- **REQUIREMENT**: Look through the listing for the string "other" and copy out every line that holds it.
(Beginning of INPUT DATA)
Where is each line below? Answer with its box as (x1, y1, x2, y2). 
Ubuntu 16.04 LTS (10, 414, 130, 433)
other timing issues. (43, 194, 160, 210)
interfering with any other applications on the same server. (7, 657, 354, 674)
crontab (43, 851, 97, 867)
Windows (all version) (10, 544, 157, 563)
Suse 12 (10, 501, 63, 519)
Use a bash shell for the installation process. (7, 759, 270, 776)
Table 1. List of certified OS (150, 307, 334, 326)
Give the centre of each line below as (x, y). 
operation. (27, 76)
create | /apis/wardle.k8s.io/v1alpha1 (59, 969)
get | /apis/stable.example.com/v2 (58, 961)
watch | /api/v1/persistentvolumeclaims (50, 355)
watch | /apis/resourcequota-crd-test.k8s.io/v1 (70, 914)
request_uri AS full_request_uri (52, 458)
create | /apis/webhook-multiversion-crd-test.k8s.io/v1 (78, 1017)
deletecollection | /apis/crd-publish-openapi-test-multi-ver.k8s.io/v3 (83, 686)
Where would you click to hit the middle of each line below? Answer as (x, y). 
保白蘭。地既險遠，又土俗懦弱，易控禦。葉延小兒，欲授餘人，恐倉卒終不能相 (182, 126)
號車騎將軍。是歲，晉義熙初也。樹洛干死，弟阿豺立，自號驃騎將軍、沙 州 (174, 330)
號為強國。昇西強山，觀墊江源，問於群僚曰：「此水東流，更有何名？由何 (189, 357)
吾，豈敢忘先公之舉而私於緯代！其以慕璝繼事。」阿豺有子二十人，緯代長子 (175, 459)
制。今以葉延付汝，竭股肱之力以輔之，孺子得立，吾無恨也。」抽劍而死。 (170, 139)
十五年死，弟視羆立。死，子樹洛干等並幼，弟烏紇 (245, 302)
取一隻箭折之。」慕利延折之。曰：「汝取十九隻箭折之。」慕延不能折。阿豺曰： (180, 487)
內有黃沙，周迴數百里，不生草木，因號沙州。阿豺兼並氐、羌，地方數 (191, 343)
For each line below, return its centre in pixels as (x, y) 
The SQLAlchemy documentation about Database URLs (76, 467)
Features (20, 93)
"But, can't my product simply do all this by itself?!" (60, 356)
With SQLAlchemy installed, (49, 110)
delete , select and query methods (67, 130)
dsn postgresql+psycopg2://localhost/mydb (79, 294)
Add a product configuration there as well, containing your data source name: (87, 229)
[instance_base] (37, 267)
(End of INPUT DATA)
- **SOLVED EXERCISE**:
other timing issues. (43, 194, 160, 210)
interfering with any other applications on the same server. (7, 657, 354, 674)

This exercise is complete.